## Dataset entries
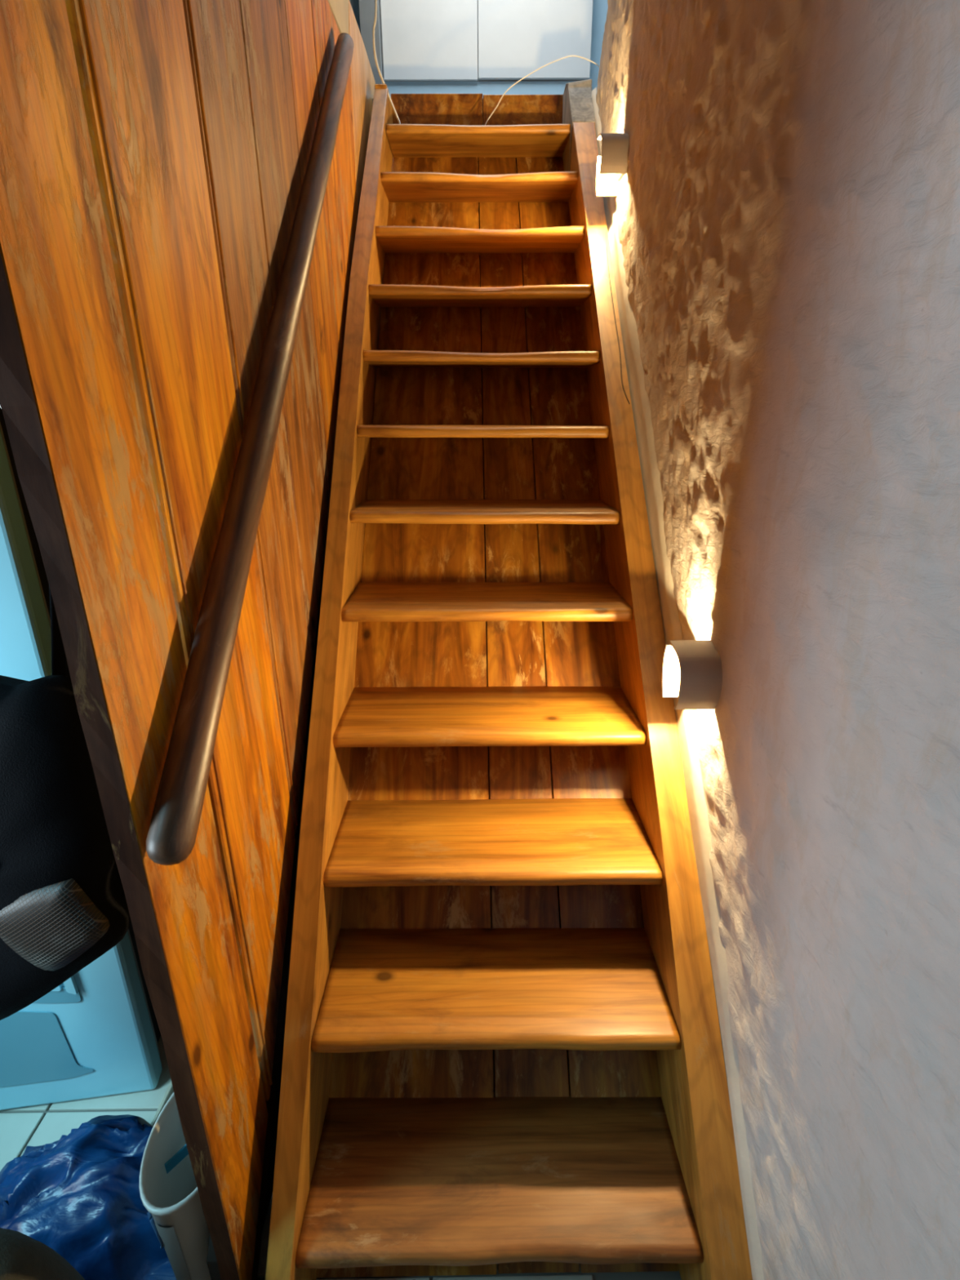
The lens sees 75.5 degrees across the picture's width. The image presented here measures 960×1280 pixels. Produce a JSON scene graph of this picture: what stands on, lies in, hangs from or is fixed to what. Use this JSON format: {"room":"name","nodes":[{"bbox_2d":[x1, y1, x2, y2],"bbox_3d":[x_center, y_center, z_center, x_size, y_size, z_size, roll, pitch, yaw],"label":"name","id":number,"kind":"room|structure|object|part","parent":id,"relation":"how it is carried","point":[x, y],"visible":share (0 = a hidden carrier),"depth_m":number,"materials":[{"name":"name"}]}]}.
{"room":"indoor staircase","nodes":[
{"label":"indoor staircase","id":0,"kind":"room"},
{"bbox_2d":[0,0,375,1279],"bbox_3d":[-0.434,-0.928,1.665,0.052,3.600,2.588,-1,20,0],"label":"wall","id":1,"kind":"structure","parent":0,"point":[154,154],"depth_m":0.84,"materials":[{"name":"brown wood"}]},
{"bbox_2d":[146,32,354,865],"bbox_3d":[-0.376,-0.733,1.246,0.060,1.519,1.698,-1,20,0],"label":"handrail","id":2,"kind":"object","parent":1,"relation":"attached to","point":[175,821],"visible":1,"depth_m":0.91,"materials":[{"name":"brown wood"}]},
{"bbox_3d":[-0.436,-2.276,1.610,0.025,1.025,0.620,-1,20,0],"label":"filler panel","id":3,"kind":"part","parent":1,"relation":"part of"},
{"bbox_2d":[372,0,400,124],"bbox_3d":[-0.299,-2.329,2.227,0.188,0.847,0.063,8,22,23],"label":"cable","id":4,"kind":"object","parent":1,"relation":"attached to","point":[375,1],"visible":0.75,"depth_m":2.30,"materials":[{"name":"white plastic"}]},
{"bbox_3d":[-0.492,-0.269,0.732,0.129,0.032,0.038,-1,20,0],"label":"hook","id":5,"kind":"object","parent":1,"relation":"attached to","visible":0},
{"bbox_2d":[0,403,131,1020],"bbox_3d":[-0.772,0.184,0.845,0.543,0.978,0.147,-1,20,0],"label":"backpack","id":6,"kind":"object","parent":5,"relation":"hanging from","point":[64,905],"visible":0.65,"depth_m":0.83,"materials":[{"name":"black fabric"}]},
{"bbox_2d":[0,1035,680,1279],"bbox_3d":[-0.765,1.304,0.874,2.800,0.060,4.777,-1,20,0],"label":"floor","id":7,"kind":"structure","parent":0,"point":[39,1125],"depth_m":1.38,"materials":[{"name":"tile"}]},
{"bbox_2d":[0,1227,84,1279],"bbox_3d":[-0.712,1.006,0.753,0.500,0.575,0.460,-1,20,0],"label":"stool","id":8,"kind":"object","parent":7,"relation":"on","point":[22,1257],"visible":1,"depth_m":0.82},
{"bbox_2d":[0,407,162,1110],"bbox_3d":[-1.103,0.155,1.396,0.600,1.746,0.610,-3,20,-7],"label":"fridge","id":9,"kind":"object","parent":7,"relation":"on","point":[96,1033],"visible":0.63,"depth_m":1.35,"materials":[{"name":"white metal"}]},
{"bbox_3d":[-1.066,0.871,1.340,0.382,0.273,0.003,-3,20,-7],"label":"recess panel","id":10,"kind":"part","parent":9,"relation":"part of","materials":[{"name":"plastic"}]},
{"bbox_3d":[-1.058,0.734,1.292,0.400,0.123,0.003,-3,20,-7],"label":"recess panel","id":11,"kind":"part","parent":9,"relation":"part of","materials":[{"name":"plastic"}]},
{"bbox_2d":[0,1114,176,1279],"bbox_3d":[-0.771,1.058,1.196,0.442,0.176,0.340,-1,20,0],"label":"plastic bag","id":12,"kind":"object","parent":7,"relation":"on","point":[77,1194],"visible":0.62,"depth_m":1.14,"materials":[{"name":"blue plastic"}]},
{"bbox_2d":[151,1080,173,1126],"bbox_3d":[-0.724,1.026,1.530,0.010,0.018,0.400,0,20,1],"label":"trim","id":13,"kind":"structure","parent":7,"relation":"on","point":[170,1091],"depth_m":1.42,"materials":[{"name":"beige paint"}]},
{"bbox_2d":[139,1092,211,1279],"bbox_3d":[-0.492,0.999,1.125,0.141,0.342,0.245,-1,20,0],"label":"trash can","id":14,"kind":"object","parent":7,"relation":"on","point":[171,1200],"visible":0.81,"depth_m":1.03,"materials":[{"name":"white plastic"}]},
{"bbox_3d":[-0.498,1.003,1.009,0.033,0.172,0.012,3,20,9],"label":"printed panel","id":15,"kind":"part","parent":14,"relation":"part of","materials":[{"name":"white plastic"}]},
{"bbox_2d":[164,1144,188,1173],"bbox_3d":[-0.497,0.888,1.116,0.137,0.065,0.004,-16,25,-38],"label":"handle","id":16,"kind":"object","parent":14,"relation":"attached to","point":[183,1152],"visible":0.42,"depth_m":1.09,"materials":[{"name":"plastic"}]},
{"bbox_2d":[265,78,752,1279],"bbox_3d":[0.015,-0.481,1.742,0.861,2.702,2.817,-1,20,0],"label":"staircase","id":17,"kind":"structure","parent":7,"relation":"on","point":[503,1046],"depth_m":1.40,"materials":[{"name":"brown wood"}]},
{"bbox_2d":[484,55,599,124],"bbox_3d":[0.253,-2.053,2.334,0.487,0.247,0.052,-2,20,-4],"label":"cable","id":18,"kind":"object","parent":17,"relation":"on","point":[567,55],"visible":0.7,"depth_m":2.32,"materials":[{"name":"white plastic"}]},
{"bbox_2d":[365,97,483,155],"bbox_3d":[0.036,-2.267,3.039,1.900,0.183,1.146,-1,20,0],"label":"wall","id":19,"kind":"structure","parent":0,"point":[482,98],"depth_m":2.48,"materials":[{"name":"grey paint"}]},
{"bbox_2d":[380,0,593,97],"bbox_3d":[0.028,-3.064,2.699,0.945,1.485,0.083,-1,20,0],"label":"cabinet","id":20,"kind":"object","parent":19,"relation":"on","point":[429,46],"visible":0.51,"depth_m":2.79,"materials":[{"name":"paint"}]},
{"bbox_3d":[-0.229,-3.153,2.632,0.430,1.250,0.023,-1,20,0],"label":"door","id":21,"kind":"part","parent":20,"relation":"part of","materials":[{"name":"paint"}]},
{"bbox_3d":[0.244,-3.160,2.635,0.510,1.245,0.023,-1,20,0],"label":"door","id":22,"kind":"part","parent":20,"relation":"part of","materials":[{"name":"paint"}]},
{"bbox_2d":[349,0,608,89],"bbox_3d":[-0.171,-3.225,2.728,2.900,2.000,0.080,-1,20,0],"label":"wall","id":23,"kind":"structure","parent":0,"point":[600,7],"depth_m":2.84,"materials":[{"name":"paint"}]},
{"bbox_2d":[358,0,383,84],"bbox_3d":[-0.491,-3.101,2.662,0.087,1.585,0.119,-1,20,0],"label":"trim","id":24,"kind":"structure","parent":23,"relation":"attached to","point":[366,7],"depth_m":2.75,"materials":[{"name":"grey paint"}]},
{"bbox_2d":[591,0,959,1279],"bbox_3d":[0.590,-0.520,0.372,0.348,4.104,4.840,-1,20,0],"label":"wall","id":25,"kind":"structure","parent":0,"point":[783,220],"depth_m":0.81,"materials":[{"name":"paint"}]},
{"bbox_2d":[595,133,629,196],"bbox_3d":[0.400,-1.444,1.879,0.092,0.138,0.147,-1,20,0],"label":"wall lamp","id":26,"kind":"object","parent":25,"relation":"attached to","point":[612,163],"visible":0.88,"depth_m":1.82,"materials":[{"name":"ceramic"}]},
{"bbox_3d":[0.406,-1.452,1.942,0.080,0.110,0.023,-1,20,0],"label":"lamp shade","id":27,"kind":"part","parent":26,"relation":"part of","materials":[{"name":"glass"}]},
{"bbox_3d":[0.400,-1.446,1.845,0.092,0.112,0.085,-1,20,0],"label":"lamp shade","id":28,"kind":"part","parent":26,"relation":"part of","materials":[{"name":"metal"}]},
{"bbox_3d":[0.435,-1.458,1.884,0.014,0.080,0.090,-1,20,0],"label":"mounting plate","id":29,"kind":"part","parent":26,"relation":"part of","materials":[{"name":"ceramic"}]},
{"bbox_2d":[662,640,722,709],"bbox_3d":[0.407,0.070,1.193,0.092,0.138,0.147,-1,20,0],"label":"wall lamp","id":30,"kind":"object","parent":25,"relation":"attached to","point":[692,671],"visible":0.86,"depth_m":1.13,"materials":[{"name":"metal"}]},
{"bbox_3d":[0.413,0.062,1.256,0.080,0.110,0.023,-1,20,0],"label":"lamp shade","id":31,"kind":"part","parent":30,"relation":"part of","materials":[{"name":"glass"}]}
]}

## What you have to do
Across the listing, how many lines contain the word "room"? Give the number without further comment.

## Final answer
3